* What is being asked *
In the entries below, count every line with the string "than". State the count and nothing else.

>>>

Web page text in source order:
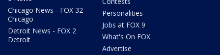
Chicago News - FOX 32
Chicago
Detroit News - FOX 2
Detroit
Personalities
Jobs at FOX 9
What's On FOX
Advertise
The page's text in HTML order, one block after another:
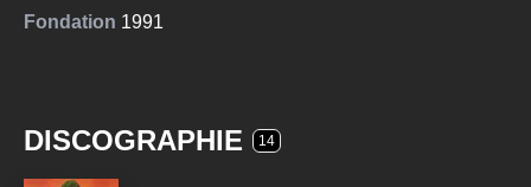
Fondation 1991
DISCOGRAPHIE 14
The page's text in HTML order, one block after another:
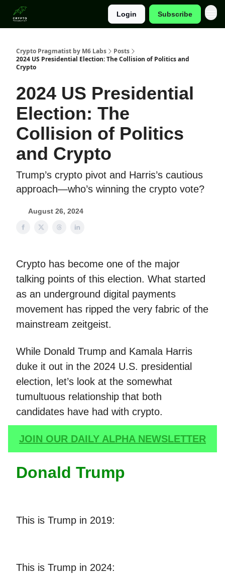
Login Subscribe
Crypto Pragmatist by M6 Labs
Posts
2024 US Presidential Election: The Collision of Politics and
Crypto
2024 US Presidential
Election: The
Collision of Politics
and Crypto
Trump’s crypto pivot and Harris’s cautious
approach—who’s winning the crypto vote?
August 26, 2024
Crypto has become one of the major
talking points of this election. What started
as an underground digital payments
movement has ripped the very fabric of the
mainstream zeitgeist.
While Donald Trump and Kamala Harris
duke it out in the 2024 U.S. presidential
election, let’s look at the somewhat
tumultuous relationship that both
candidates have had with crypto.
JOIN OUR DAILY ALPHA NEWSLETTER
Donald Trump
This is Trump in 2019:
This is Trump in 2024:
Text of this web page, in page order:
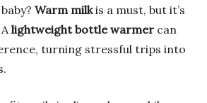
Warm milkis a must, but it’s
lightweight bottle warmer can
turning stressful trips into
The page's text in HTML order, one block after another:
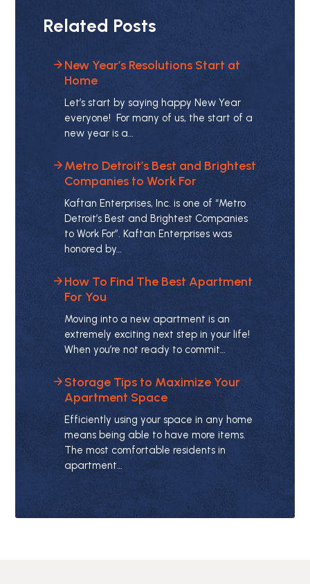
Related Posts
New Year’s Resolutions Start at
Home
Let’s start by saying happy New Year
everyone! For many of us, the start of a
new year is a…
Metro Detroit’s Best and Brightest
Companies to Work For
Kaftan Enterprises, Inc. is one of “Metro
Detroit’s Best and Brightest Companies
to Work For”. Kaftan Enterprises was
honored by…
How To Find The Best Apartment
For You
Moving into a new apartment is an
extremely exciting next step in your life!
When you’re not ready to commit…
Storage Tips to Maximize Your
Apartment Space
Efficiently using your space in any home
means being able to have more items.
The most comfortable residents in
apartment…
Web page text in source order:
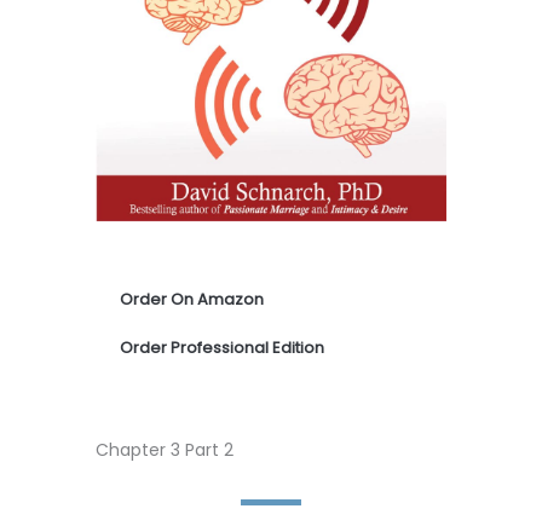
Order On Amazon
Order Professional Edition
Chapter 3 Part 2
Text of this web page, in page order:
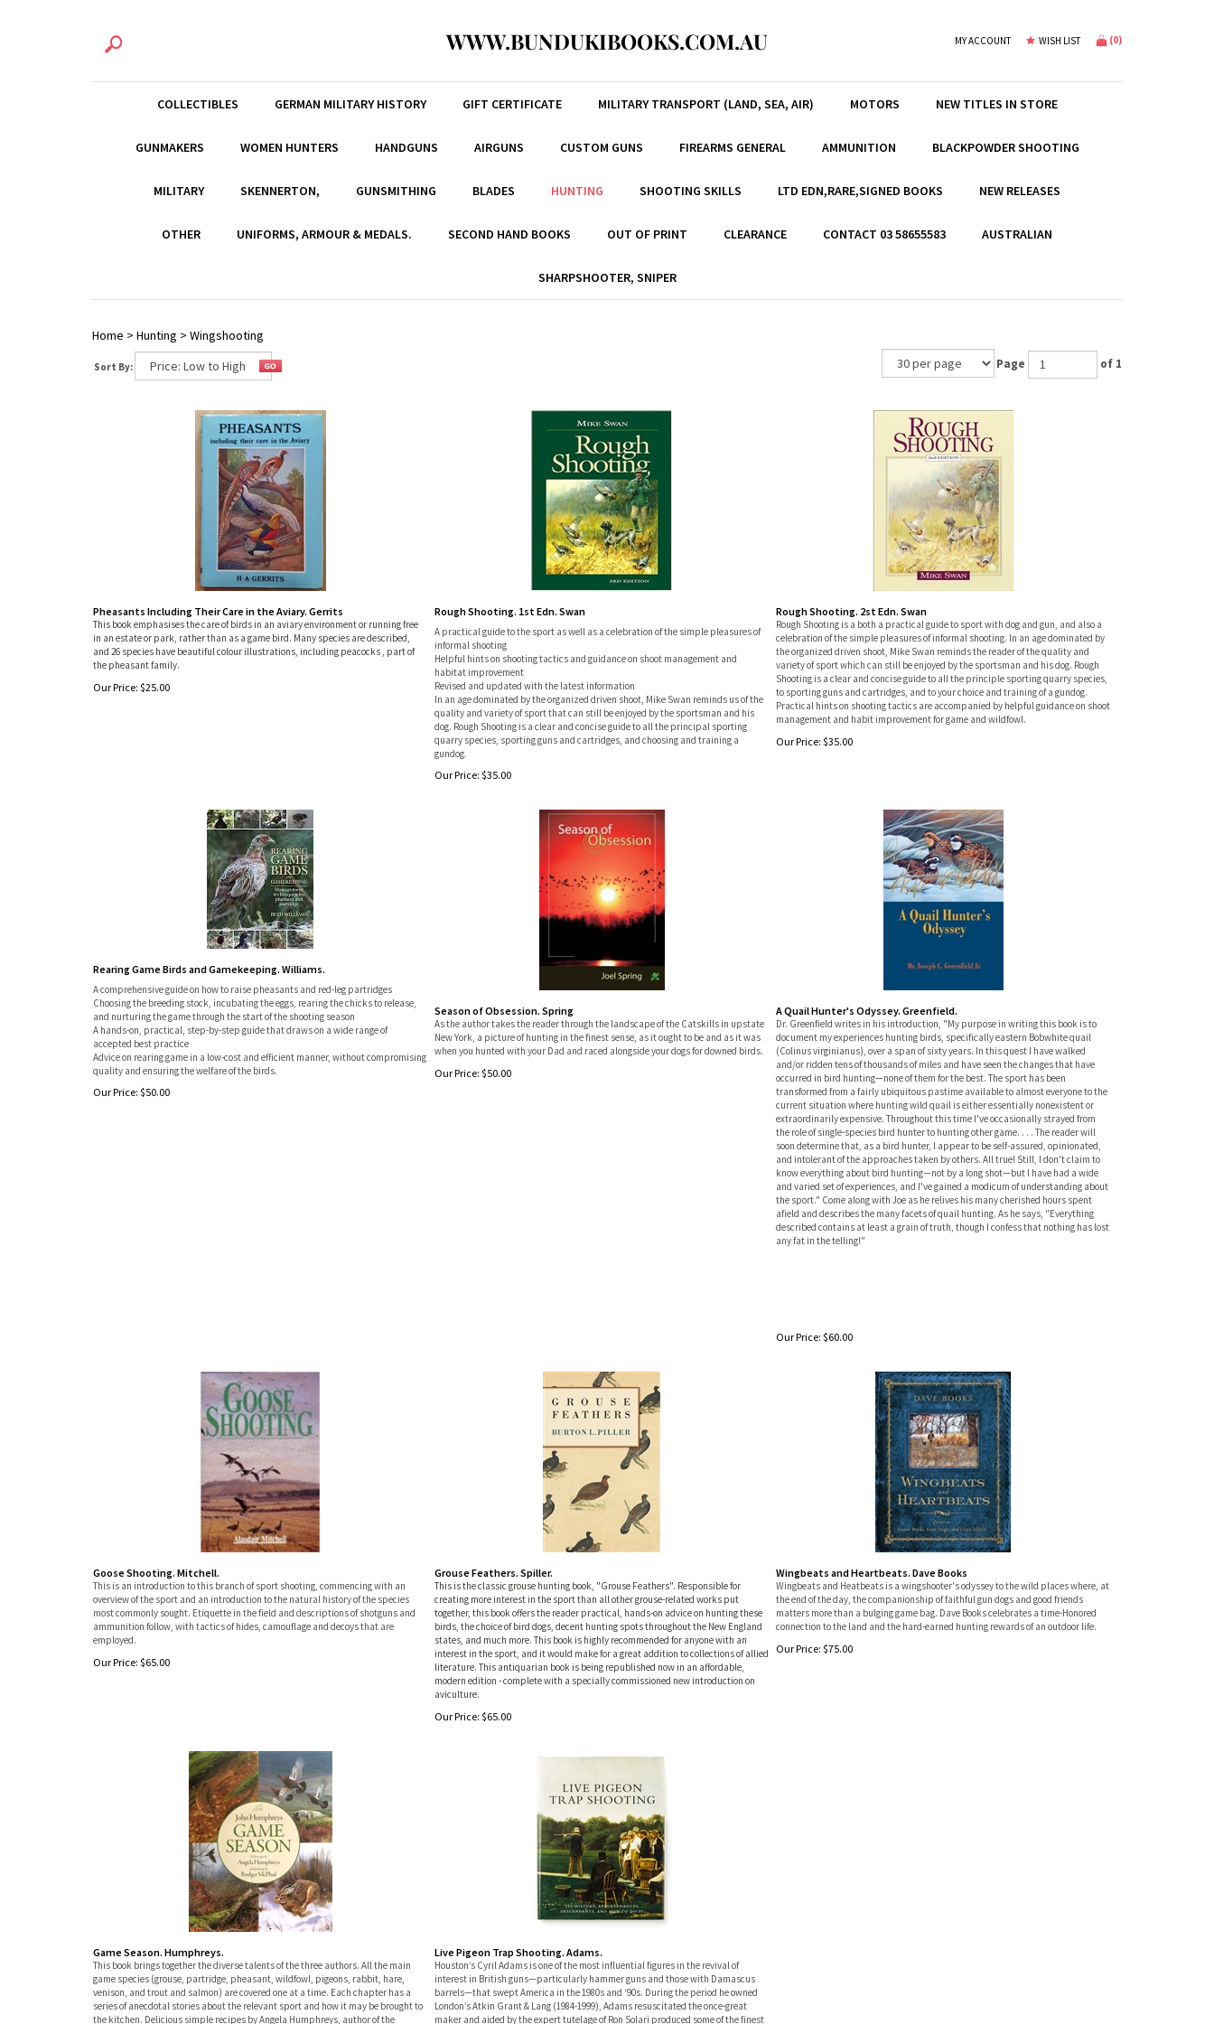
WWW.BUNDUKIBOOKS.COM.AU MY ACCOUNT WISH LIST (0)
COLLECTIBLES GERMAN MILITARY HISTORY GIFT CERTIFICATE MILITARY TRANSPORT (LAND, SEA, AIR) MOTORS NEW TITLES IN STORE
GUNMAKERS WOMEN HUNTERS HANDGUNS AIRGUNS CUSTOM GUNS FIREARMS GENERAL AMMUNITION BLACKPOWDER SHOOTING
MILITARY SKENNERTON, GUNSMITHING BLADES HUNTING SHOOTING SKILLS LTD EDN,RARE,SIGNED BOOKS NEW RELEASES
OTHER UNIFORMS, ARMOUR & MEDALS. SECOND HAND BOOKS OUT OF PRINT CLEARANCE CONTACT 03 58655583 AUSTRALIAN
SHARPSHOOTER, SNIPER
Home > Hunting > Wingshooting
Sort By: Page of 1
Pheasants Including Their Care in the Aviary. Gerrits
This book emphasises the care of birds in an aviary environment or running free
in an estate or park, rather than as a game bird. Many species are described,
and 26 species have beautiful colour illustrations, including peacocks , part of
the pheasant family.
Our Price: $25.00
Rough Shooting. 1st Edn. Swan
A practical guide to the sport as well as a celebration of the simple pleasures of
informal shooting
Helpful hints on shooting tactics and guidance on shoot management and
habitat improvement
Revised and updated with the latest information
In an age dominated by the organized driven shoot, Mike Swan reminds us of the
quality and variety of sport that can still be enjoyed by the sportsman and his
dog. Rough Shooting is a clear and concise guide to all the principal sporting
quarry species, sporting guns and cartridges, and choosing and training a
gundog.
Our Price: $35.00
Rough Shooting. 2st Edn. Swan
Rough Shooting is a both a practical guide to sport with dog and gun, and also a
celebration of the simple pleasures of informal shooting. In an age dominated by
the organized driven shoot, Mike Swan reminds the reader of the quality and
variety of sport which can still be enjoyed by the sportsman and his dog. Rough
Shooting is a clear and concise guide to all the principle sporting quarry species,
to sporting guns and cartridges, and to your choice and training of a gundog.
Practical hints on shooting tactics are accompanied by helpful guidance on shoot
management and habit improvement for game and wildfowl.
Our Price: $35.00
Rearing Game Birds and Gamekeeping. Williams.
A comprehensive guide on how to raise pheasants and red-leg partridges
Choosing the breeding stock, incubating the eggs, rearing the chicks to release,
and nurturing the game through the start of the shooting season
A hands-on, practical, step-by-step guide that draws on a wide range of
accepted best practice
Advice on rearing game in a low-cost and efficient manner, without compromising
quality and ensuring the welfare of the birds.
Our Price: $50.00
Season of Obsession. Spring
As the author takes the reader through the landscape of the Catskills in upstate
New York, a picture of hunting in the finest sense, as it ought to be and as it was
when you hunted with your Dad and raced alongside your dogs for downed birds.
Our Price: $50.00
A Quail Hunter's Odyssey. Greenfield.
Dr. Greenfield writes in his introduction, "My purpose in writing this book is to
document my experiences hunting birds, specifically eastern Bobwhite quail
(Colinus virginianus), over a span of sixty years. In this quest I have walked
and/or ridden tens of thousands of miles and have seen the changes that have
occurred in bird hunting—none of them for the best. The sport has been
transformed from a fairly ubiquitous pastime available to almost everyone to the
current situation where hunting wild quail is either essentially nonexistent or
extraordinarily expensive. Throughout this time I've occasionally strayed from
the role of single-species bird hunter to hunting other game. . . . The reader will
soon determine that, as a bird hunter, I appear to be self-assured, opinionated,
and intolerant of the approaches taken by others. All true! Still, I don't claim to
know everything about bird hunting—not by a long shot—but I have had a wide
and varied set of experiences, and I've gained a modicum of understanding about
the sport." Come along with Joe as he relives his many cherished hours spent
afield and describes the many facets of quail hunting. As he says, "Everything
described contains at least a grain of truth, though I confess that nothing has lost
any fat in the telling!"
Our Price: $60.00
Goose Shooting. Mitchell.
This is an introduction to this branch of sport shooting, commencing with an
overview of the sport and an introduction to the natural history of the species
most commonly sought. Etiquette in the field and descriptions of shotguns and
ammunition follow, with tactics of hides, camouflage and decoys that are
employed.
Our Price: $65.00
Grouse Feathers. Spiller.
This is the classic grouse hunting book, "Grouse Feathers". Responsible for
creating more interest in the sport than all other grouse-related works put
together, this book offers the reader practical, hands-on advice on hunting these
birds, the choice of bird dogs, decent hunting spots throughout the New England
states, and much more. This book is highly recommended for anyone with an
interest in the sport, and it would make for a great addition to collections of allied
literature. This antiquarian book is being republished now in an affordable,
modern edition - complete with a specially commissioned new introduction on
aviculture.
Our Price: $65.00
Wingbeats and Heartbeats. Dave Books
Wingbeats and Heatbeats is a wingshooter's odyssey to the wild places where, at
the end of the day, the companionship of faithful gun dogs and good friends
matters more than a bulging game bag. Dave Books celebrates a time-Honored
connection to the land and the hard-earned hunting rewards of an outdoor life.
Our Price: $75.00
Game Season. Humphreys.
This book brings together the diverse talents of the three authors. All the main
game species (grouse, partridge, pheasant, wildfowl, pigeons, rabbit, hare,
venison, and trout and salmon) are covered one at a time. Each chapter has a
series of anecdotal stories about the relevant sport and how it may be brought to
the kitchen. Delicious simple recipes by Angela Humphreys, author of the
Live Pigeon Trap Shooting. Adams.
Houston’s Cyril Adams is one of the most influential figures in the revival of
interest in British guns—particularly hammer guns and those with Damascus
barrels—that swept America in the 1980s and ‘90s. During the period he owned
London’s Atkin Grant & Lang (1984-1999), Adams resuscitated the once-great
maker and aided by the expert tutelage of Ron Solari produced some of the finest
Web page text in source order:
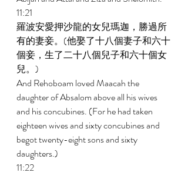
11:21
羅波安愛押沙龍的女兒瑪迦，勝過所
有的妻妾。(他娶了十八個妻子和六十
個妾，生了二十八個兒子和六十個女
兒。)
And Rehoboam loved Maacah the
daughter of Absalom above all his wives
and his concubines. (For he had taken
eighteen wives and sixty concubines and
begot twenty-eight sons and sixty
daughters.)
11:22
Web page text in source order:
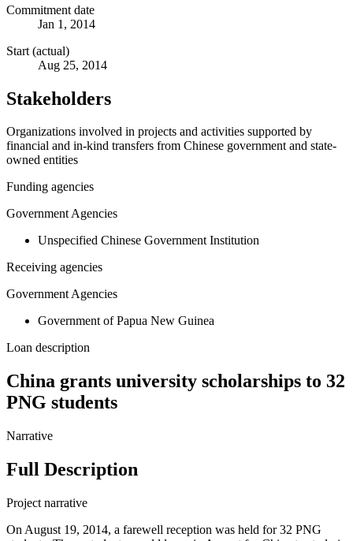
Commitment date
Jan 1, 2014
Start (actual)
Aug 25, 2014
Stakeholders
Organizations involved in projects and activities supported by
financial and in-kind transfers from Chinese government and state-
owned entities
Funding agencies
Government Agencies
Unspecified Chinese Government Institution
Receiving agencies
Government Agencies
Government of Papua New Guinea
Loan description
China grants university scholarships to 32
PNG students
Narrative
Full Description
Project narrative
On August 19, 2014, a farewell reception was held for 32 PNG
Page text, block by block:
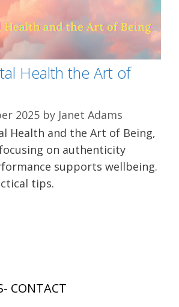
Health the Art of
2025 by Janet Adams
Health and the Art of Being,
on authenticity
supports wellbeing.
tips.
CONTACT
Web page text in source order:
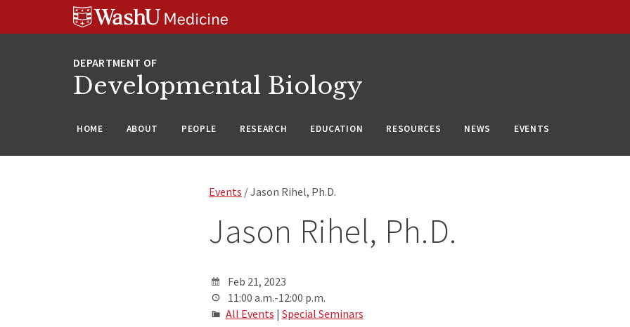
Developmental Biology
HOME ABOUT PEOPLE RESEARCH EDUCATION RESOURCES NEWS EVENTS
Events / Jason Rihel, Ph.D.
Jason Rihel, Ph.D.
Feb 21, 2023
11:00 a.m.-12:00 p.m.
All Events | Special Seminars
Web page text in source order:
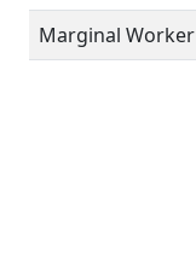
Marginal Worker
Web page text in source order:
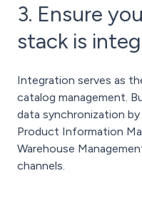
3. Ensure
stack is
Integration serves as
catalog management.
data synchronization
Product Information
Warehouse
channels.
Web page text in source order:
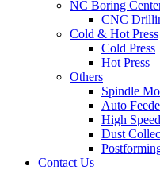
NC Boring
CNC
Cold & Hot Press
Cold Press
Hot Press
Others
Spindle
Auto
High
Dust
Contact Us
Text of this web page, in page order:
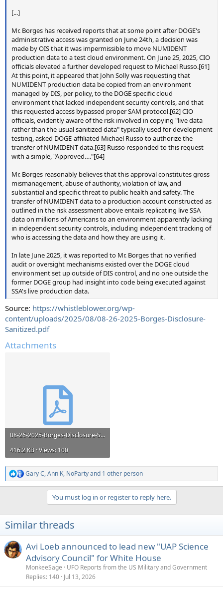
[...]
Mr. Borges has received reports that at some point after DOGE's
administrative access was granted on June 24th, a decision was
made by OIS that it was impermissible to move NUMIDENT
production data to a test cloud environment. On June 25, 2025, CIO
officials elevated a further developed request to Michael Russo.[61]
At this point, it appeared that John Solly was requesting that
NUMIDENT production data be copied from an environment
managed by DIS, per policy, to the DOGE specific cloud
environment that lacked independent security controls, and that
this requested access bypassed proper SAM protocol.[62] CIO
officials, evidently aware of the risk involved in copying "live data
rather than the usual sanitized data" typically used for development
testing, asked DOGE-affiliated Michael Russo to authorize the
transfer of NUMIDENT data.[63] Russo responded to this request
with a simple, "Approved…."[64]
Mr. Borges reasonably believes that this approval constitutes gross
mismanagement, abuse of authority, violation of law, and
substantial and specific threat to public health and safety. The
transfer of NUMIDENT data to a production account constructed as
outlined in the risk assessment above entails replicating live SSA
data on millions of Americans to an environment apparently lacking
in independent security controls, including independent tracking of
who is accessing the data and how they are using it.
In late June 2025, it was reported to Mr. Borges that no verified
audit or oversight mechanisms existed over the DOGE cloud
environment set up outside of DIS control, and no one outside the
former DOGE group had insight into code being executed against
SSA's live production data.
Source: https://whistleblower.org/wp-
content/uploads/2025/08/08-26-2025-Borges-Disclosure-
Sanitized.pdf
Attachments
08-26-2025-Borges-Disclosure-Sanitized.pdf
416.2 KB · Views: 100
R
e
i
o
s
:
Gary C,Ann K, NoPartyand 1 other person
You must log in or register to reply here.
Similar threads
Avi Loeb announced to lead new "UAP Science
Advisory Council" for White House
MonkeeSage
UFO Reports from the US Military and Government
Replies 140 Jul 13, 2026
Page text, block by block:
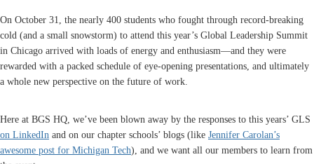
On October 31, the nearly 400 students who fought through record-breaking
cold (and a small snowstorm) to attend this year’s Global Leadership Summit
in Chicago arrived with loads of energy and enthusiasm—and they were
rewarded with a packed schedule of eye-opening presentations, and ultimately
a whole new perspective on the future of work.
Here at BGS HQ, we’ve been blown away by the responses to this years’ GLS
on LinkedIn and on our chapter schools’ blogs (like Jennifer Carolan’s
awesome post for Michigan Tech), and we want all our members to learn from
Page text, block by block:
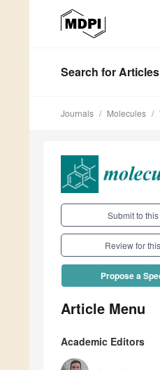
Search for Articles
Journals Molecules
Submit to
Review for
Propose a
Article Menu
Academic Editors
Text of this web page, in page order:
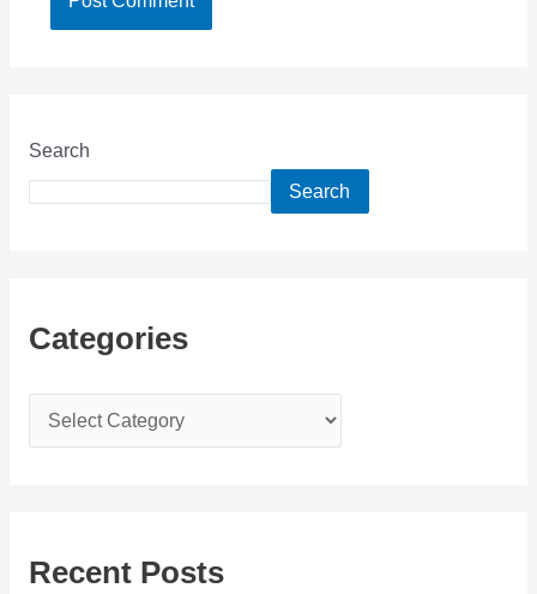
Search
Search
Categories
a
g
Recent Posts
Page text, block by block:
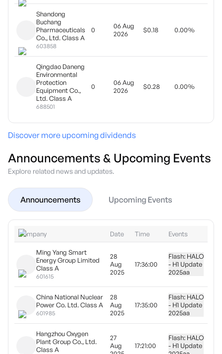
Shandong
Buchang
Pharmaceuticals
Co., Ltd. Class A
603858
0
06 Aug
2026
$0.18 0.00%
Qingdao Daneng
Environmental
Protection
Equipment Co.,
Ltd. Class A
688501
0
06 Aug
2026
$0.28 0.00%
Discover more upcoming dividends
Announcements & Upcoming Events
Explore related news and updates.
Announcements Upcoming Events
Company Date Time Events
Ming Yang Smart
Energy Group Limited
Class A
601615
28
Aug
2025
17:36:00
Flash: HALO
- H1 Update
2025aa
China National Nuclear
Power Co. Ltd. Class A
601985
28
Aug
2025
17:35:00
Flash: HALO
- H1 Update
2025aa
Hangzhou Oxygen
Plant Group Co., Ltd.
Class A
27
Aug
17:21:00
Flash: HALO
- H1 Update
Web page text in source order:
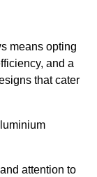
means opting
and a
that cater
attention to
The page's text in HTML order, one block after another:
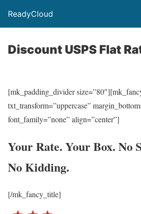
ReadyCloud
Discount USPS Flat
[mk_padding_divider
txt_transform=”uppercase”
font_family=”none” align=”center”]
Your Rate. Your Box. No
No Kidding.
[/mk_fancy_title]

<<<

* Solved exercise *
4